Big changes are on the horizon for California’s solitary confinement policies.
In the wake of hunger strikes, public protests and a complaint to the United Nations, California prison officials are gearing up for policy changes expected to dramatically reduce the number of prisoners in solitary lockups.
State prisons chief Matthew Cate announced April 24 that “the department is already projecting a decreased need for segregated housing for gang members and has cancelled the proposed construction of 50 segregated exercise yards for gang members at the California Correctional Institution in Tehachapi.”
Cate said that cancellation saves about $2.9 million.

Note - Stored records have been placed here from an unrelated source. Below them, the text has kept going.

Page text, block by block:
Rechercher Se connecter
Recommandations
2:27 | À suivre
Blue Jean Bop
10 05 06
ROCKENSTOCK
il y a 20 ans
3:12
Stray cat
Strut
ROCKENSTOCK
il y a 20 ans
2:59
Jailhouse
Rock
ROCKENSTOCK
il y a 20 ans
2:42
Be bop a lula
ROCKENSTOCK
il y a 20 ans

He said changes “are expected to begin in fiscal year 2012-13.” They include:
• Offer graduated housing and privileges as incentives for positive behavior, and impose consequences for gang-related behaviors;
• Offer a step-down program for inmates to work their way from a restricted program back to a general population setting;
• Provide support and education for inmates seeking to disengage from gangs;
• Employ a weighted point system to enhance the integrity of the gang validation process;
• Use segregated housing only for those gang associates and suspects who engage in additional serious disciplinary behavior; and
• Offer programs designed to promote social values and behaviors in preparation for an inmate’s return to the community.
“The department manages arguably the most violent and sophisticated criminal gangs in the nation,” Cate said. “The department’s prior prison gang strategy was developed more than 25 years ago and relied primarily on suppression. Tested national models available today utilize a combination of prevention, interdiction, and rehabilitation measures.”

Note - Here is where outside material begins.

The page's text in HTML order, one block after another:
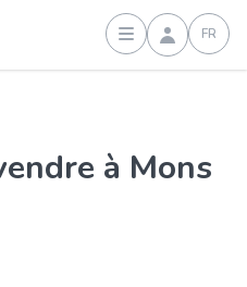
Connexion
FR
à Mons
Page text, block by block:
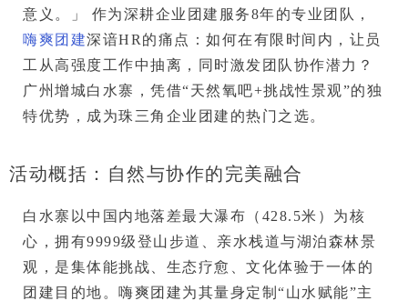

On March 20 the Center for Human Rights and Constitutional Law petitioned the United Nation to investigate and urge an end to solitary confinement. The petition came in the wake of 6,000 persons in 13 California prisoners conducting hunger strikes last summer, claiming the practice are “inhumane and torturous,” The Associated Press reported.
The petitioners say California’s solitary confinement policies violate “international rules governing the treatment of prisoners.”
On Feb. 20 the Occupy movement demonstrated outside San Quentin objecting to solitary confinement, among other things.
“Certainly there are a small number of people who for a variety of reasons have to be maintained in a way that they don’t have access to other inmates,” Chase Rioveland, a former head of corrections in Colorado and Washington state, told the New York Times. “But those in most systems are pretty small numbers of people.”
Mississippi corrections commissioner Christopher B. Epps told the New York Times he used to believe difficult inmates should be locked down as tightly as possible, for as long as possible.
But Epps said while he was fighting a lawsuit over prison conditions he changed his views and ordered changes. “If you treat people like animals, that’s exactly the way they’ll behave,” he said.